1956 | Two Bold Mothers
Two moms bring together a group of 11 parents and concerned citizens. At the kitchen table, they decide to become a recognized part of the society of their time. They are known as the Association.

1957 | Form a Classroom
Regular schools will not allow children with disabilities to attend. In response, the Association decides to form a school. They begin by creating a class for children with disabilities in the lower hall of the Royal Canadian Legion.

1960 | Build a School
The Royal Canadian Legion builds a school for the children at 306 Jemima Street. Volunteers and the Town of Selkirk pitch in to help.

1967 | Open a Special Education Unit
After strong advocacy efforts by many groups, the Department of Education assumes responsibility for the education of children with disabilities. It opens a special education unit at Daerwood School.

At this time, the Royal Canadian Legion School becomes an activity centre for adults living with an intellectual disability. Over the years, it becomes the pre-vocational training centre, ARC Industries.

1973 | Open a Residence
The Association has an overriding desire to bring people living in institutions back to their home communities; to support people who are able to return to their family homes and to establish housing for those who cannot. Our first residence opens in Selkirk.

1984 | Open a Second Residence
The Provincial Welcome Home project helps communities bring people home from the Manitoba Developmental Centre. The Association opens a second residence to accommodate them.

1987 | Build Homes
The Association builds two homes to support community members living with an intellectual disability.

2000 | Community Living Selkirk
The Association decided to operate under the name Community Living Selkirk.

2001| The Quest to Provide Affordable Apartments
CLS purchases a 3-bedroom bungalow and renovates the basement to create a single bedroom apartment. It is the first step in our quest to provide affordable apartments for people wanting independence in their own home.

2003 | Additional Home and Apartment
CLS purchases a second 3-bedroom bungalow and renovates the basement to provide a single bedroom apartment with a separate entrance to ensure privacy between the main floor and basement tenants.

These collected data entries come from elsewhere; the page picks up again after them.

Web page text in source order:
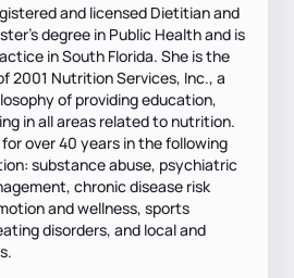
and licensed Dietitian and
degree in Public Health and is
in South Florida. She is the
2001 Nutrition Services, Inc., a
of providing education,
in all areas related to nutrition.
over 40 years in the following
substance abuse, psychiatric
chronic disease risk
and wellness, sports
disorders, and local and
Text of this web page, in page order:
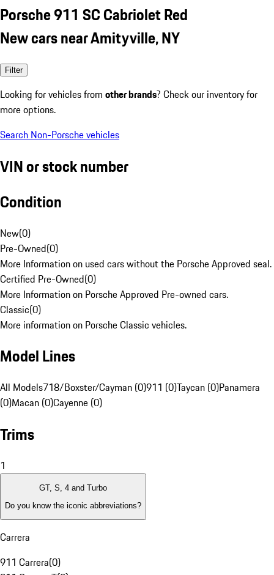
Porsche 911 SC Cabriolet Red
New cars near Amityville, NY
Filter
Looking for vehicles from other brands? Check our inventory for
more options.
Search Non-Porsche vehicles
VIN or stock number
Condition
New(0)
Pre-Owned(0)
More Information on used cars without the Porsche Approved seal.
Certified Pre-Owned(0)
More Information on Porsche Approved Pre-owned cars.
Classic(0)
More information on Porsche Classic vehicles.
Model Lines
All Models718/Boxster/Cayman (0)911 (0)Taycan (0)Panamera
(0)Macan (0)Cayenne (0)
Trims
1
GT, S, 4 and Turbo
Do you know the iconic abbreviations?
Carrera
911 Carrera(0)
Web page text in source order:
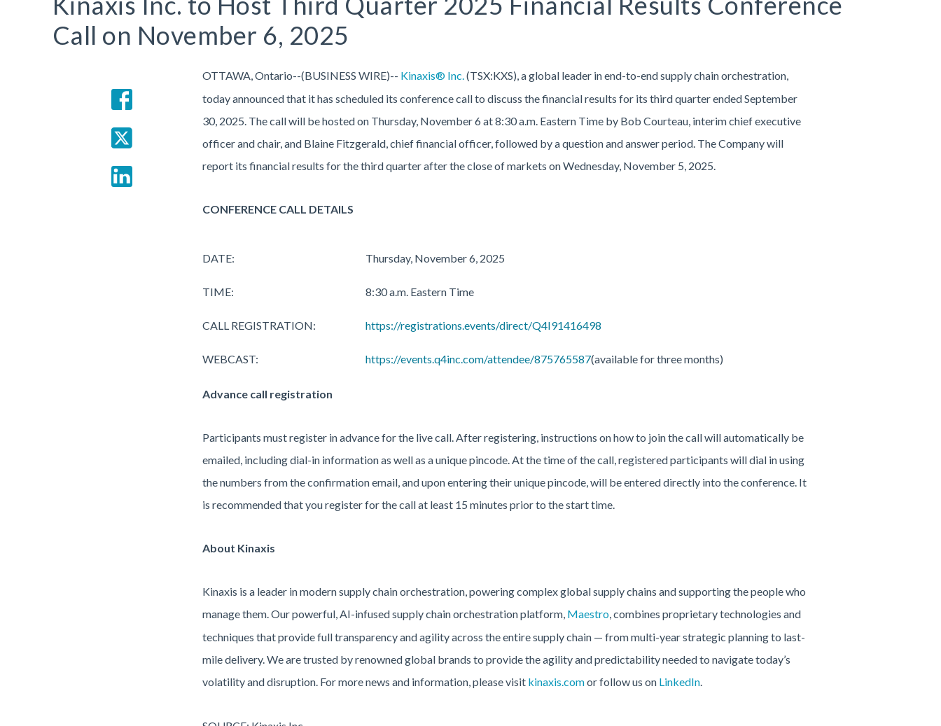
Call on November 6, 2025
OTTAWA, Ontario--(BUSINESS WIRE)-- Kinaxis® Inc.(TSX:KXS), a global leader in end-to-end supply chain orchestration,
today announced that it has scheduled its conference call to discuss the financial results for its third quarter ended September
30, 2025. The call will be hosted on Thursday, November 6 at 8:30 a.m. Eastern Time by Bob Courteau, interim chief executive
officer and chair, and Blaine Fitzgerald, chief financial officer, followed by a question and answer period. The Company will
report its financial results for the third quarter after the close of markets on Wednesday, November 5, 2025.
CONFERENCE CALL DETAILS
DATE: Thursday, November 6, 2025
TIME: 8:30 a.m. Eastern Time
CALL REGISTRATION: https://registrations.events/direct/Q4I91416498
WEBCAST: https://events.q4inc.com/attendee/875765587(available for three months)
Advance call registration
Participants must register in advance for the live call. After registering, instructions on how to join the call will automatically be
emailed, including dial-in information as well as a unique pincode. At the time of the call, registered participants will dial in using
the numbers from the confirmation email, and upon entering their unique pincode, will be entered directly into the conference. It
is recommended that you register for the call at least 15 minutes prior to the start time.
About Kinaxis
Kinaxis is a leader in modern supply chain orchestration, powering complex global supply chains and supporting the people who
manage them. Our powerful, AI-infused supply chain orchestration platform, Maestro, combines proprietary technologies and
techniques that provide full transparency and agility across the entire supply chain — from multi-year strategic planning to last-
mile delivery. We are trusted by renowned global brands to provide the agility and predictability needed to navigate today’s
volatility and disruption. For more news and information, please visit kinaxis.comor follow us on LinkedIn.

2003 | Adult Recreation Centre (ARC) Renovation
The reno creates more space for recreation activities, in house contracts, and administrative staff. With the addition of an elevator, our basement space becomes accessible for community and program use.

2004 | First Accessible 7-Bedroom Home
We purchase and renovate the home to include an accessible shower and an independent living suite in the basement.

2008 | First Fully Accessible Home for Aging in Place
We design and build our first fully accessible home for people of all abilities. The home is equipped with a fully accessible main floor, an accessible washroom, wide hallways and doorframes, an open concept living area, and three self-contained basement suites.

2009 | Another New Home
We purchase the 3-bedroom bungalow to accommodate two young ladies transitioning into agency supports in their own home in the community.

2010 | More Housing to Build Independent Living Skills
We purchase our sixth home, a 3-bedroom bungalow, and add a 2-bedroom suite in the basement.

2010 | Home Number Seven
We purchase another 3-bedroom bungalow and create a single bedroom apartment in the basement with full kitchen, living room and dining area.

2013 | Second Fully Accessible Home for Aging in Place
We open the home to provide individuals and families with accessible respite. The home includes two basement apartments and an accessible self-contained suite on the main floor.

2014 | Social Enterprises
Our Skills division finds its current home at 377 Eveline Street and opens our Social Enterprises endeavours: The Riverside Grill and Community Threads.

2016 | Adult Recreation Center (ARC) Renovations
ARC adds an accessible personal care washroom, additional recreation space, and small rooms for individual activities.

2018 | Third Fully Accessible Home for Aging in Place
We are now building our newest home, which will include two supported independent living suites, as well as a separate suite on the main floor for families who are visiting their relative from out of town and require space to stay or spend time together, away from the shared group home living areas.

2018 | New Name
We become Inclusion Selkirk as Community Livings across Canada decide to change their name to Inclusion. This website helps us launch our new name and logo.

2019 | WishMe

We renovated and created a new brand for our social enterprise formerly known as "Community Threads".  Wishme opened in December of 2019 and attracts customers from Winnipeg and the Interlake.